Most visitors arrive during high season—after New Year’s and before Memorial Day—when baseball spring training is in full swing. As a result, hotel prices tend to skyrocket. In the sizzling summers, when the snowbird population heads back north, resort prices drop drastically and you’ll rarely need reservations at some of the most popular eateries.


Scottsdale is a 20-minute drive from the Phoenix Sky Harbor International Airport. Old Town is easily navigable on foot, and from 11 a.m. to 9 p.m. the free Scottsdale trolley shuttles visitors around the downtown area. At night, you can hop from venue to venue in oversize street-legal golf carts equipped with LEDs and sound systems, where the drivers work for tips. If you’re staying in one of the resorts north of Old Town, you’ll want to rent a car in order to explore.
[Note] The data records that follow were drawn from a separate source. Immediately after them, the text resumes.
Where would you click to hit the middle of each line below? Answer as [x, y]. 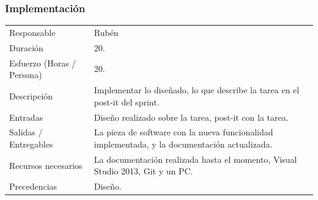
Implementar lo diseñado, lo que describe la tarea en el [197, 90]
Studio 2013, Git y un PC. [143, 171]
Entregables [31, 144]
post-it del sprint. [127, 102]
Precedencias [33, 186]
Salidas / [26, 132]
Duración [26, 47]
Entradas [26, 117]
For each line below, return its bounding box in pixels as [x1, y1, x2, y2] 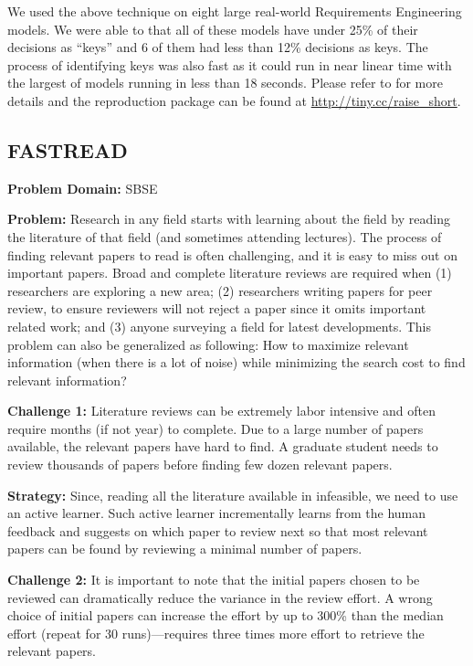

The main weather consideration is the desert city’s boiling-hot summers. For those who don’t want to get caught in the heat, avoid the months of June, July, and August, when temperatures can climb higher than 110°F (43°C). Temperatures in the fall and winter months often range from 45°F (7°C) to 80°F (27°C), so be sure to pack both a jacket and shorts.

Know Before You Go

The city experiences dry heat, but take heed: in the summers, Scottsdale does not cool off appreciably at night. Stay hydrated year-round.